Zanthoxylum austrosinense

Scientific classification
- Kingdom: Plantae
- Clade: Embryophytes
- Clade: Tracheophytes
- Clade: Spermatophytes
- Clade: Angiosperms
- Clade: Eudicots
- Clade: Rosids
- Order: Sapindales
- Family: Rutaceae
- Genus: Zanthoxylum
- Species: Z. austrosinense
- Binomial name: Zanthoxylum austrosinense Huang

= Zanthoxylum austrosinense =

- Authority: Huang

Species of flowering plant

Zanthoxylum austrosinense, or South Chinese Sichuan pepper, is a woody plant in the family Rutaceae and is native to southern China.

== Characteristics ==
Small trees or shrubs, up to 3 meters high; branches brown-black, few or thorny, and all parts are glabrous. The axis of the river is round and the leaves have 5-11 leaflets; the leaflets have no or few stalks except for a small stalk with a length of 1–3 cm in the center of the top. The leaflets are neatly opposite, and the 2 lobules rarely located at the base are alternate. Lanceolate, usually ovoid at the base of the leaf shaft, 6–11 cm long, 3–5 cm wide, tapered at the top, round or nearly heart-shaped at the base, or round on one side and slanting upward on the other side, oily The spots are clear, dark reddish-brown to brown-black after drying, with cracked teeth on the leaf margin, and the midrib is slightly sunken or flat on the leaf surface, with 11-15 side veins on each side. The inflorescence is terminal, usually born on the top of the lateral branches, with sparsely more than 30 flowers; pedicel 5–8 mm; flowers are unisexual, sometimes bisexual (the same plant is heterosexual); tepals 7–9, approximately arranged in two rounds, The size of each slice is slightly different, lanceolate, sometimes oblanceolate, about 1.5 mm long, dark purple-red upper part, yellowish green lower part; 3-4 stamens of bisexual flowers; carpel 4 The male flowers have 6-8 stamens; the female flowers have 3-4 carpels, the style is longer than the ovary, slightly dorsally curved, and the stigma is capitate. The fruit stalk is dark purple-red, 1–2 cm long; the lobular petals are the same color as the fruit stalk, about 5 mm in diameter, with a few slightly raised oil spots, and the awn tip is very short; the seeds are about 4 mm long and 3–4 mm thick, The top is slightly pointed. Flowering period from March to April, fruiting period from August to September. Grows in Jiangxi (Anyuan, Dayu, Chongyi), Hunan (in southern Hunan), Fujian (Mount Wuyi, Yongtai), Guangdong (Ruyuan), Guangxi (near Guilin). Seen in sloping forests or bushes at an altitude of 300–900 meters. Plants born in limestone mountains often take the form of small shrubs.

== Varieties ==
South Chinese Sichuan pepper (wild type) var. austrosinense

The leaflets are glabrous, dark reddish brown to brownish black after drying.

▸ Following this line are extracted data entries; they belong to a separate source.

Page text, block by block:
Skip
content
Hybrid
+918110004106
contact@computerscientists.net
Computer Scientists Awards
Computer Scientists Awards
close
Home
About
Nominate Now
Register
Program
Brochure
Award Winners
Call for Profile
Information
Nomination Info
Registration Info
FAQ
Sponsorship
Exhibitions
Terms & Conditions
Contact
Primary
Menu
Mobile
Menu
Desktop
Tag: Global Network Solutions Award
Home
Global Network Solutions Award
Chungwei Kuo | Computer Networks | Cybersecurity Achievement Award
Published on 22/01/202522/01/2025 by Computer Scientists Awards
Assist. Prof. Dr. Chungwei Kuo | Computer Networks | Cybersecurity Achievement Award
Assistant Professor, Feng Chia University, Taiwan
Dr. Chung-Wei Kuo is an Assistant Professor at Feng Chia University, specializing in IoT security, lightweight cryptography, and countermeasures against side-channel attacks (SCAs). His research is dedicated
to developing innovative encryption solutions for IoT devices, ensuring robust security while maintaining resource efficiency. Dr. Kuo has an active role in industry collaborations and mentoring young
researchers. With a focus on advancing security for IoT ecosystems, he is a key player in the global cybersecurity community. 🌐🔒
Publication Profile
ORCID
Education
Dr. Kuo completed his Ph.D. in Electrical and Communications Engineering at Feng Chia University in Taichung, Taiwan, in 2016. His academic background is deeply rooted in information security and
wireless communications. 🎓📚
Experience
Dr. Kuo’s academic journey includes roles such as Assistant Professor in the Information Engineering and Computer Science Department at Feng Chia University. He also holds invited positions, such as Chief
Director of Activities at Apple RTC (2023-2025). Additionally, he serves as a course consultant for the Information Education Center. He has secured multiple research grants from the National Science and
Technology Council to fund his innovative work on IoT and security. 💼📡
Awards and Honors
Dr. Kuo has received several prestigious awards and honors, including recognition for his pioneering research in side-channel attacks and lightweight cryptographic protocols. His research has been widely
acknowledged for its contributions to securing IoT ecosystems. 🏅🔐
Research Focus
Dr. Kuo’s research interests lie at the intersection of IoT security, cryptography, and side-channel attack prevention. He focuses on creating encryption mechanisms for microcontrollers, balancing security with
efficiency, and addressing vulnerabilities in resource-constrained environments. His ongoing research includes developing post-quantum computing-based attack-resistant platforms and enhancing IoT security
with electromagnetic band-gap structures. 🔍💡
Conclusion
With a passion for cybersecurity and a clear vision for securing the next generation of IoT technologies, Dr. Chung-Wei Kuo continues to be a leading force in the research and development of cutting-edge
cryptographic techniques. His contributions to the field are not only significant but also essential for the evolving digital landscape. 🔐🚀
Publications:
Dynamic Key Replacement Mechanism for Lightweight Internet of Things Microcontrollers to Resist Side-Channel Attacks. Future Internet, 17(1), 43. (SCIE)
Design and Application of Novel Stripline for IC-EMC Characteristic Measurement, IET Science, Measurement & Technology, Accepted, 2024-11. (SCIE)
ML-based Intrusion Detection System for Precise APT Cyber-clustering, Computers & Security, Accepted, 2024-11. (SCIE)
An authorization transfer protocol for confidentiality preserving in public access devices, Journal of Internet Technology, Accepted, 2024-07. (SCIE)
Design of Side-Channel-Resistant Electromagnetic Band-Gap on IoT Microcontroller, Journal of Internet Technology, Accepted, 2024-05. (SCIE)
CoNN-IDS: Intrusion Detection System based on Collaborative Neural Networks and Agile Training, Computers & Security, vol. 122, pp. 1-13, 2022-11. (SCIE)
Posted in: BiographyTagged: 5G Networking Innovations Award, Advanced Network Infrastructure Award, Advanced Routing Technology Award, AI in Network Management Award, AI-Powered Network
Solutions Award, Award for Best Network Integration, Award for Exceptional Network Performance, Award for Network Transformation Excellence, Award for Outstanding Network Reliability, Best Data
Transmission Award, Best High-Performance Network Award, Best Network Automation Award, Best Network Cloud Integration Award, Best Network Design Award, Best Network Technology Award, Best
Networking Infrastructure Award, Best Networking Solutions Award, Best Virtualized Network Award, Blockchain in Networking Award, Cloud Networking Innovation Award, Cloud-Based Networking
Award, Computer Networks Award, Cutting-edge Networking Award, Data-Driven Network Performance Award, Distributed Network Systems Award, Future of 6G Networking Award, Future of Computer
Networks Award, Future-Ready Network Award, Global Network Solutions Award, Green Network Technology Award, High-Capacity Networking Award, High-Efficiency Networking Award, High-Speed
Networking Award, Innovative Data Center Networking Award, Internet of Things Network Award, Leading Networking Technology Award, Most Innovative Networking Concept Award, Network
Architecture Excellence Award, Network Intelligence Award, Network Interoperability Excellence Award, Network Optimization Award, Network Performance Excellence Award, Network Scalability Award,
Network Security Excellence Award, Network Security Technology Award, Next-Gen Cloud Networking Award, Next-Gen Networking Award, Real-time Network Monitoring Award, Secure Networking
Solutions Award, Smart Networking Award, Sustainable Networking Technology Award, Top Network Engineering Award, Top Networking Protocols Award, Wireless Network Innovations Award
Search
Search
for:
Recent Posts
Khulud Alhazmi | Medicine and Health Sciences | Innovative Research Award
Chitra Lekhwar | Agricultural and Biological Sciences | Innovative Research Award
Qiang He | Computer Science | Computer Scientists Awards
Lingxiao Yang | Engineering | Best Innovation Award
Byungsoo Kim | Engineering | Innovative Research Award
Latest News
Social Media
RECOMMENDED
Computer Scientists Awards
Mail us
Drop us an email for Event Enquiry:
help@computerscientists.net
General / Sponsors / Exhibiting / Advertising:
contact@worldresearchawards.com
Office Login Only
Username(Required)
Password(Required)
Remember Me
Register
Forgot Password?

Type specimens were collected from Ruyuan, Guangdong. Both the root and stem bark are used as herbal medicine. The inner skin of the root is yellow, pungent, spicy, and fragrant. Warm in nature, it has the effects of expelling wind, detoxification, relieving the surface, dispelling blood stasis and reducing swelling. Proper dosage will not cause poisoning. The root contains benzophenanthridines and quinolines. Alkaloids: dictamnine. dimethylaheleryth-rine, austrosinensine, 8-hydroxydictamine (also known as robustine), etc. The latter has a strong inhibitory effect on Staphylococcus aureus. It also contains acids such as triacontanol caproic acid and proline acid l-proline of aminocephalic acid. The leaf shafts and midribs of the young leaves are dark purple-red. Plants collected from limestone mountains are often pale green or yellow-green after being pressed dry, while those collected from other habitats are often dark reddish brown to reddish black. The specimens collected from Changxi have unisexual flowers and bisexual flowers, which are heterosexual plants of the same plant.

Hairy Leaf South Chinese Sichuan pepper (variety) var. pubescens Huang in Acta Phytotax. Sin. 16: 82. 1978.

The leaflets have coarse, short hairs, which are dark green when dried. Grown in Sangzhi County in Hunan (origin of type specimen). It can be found under the forest of mixed trees in the mountains at an altitude of about 1700 meters.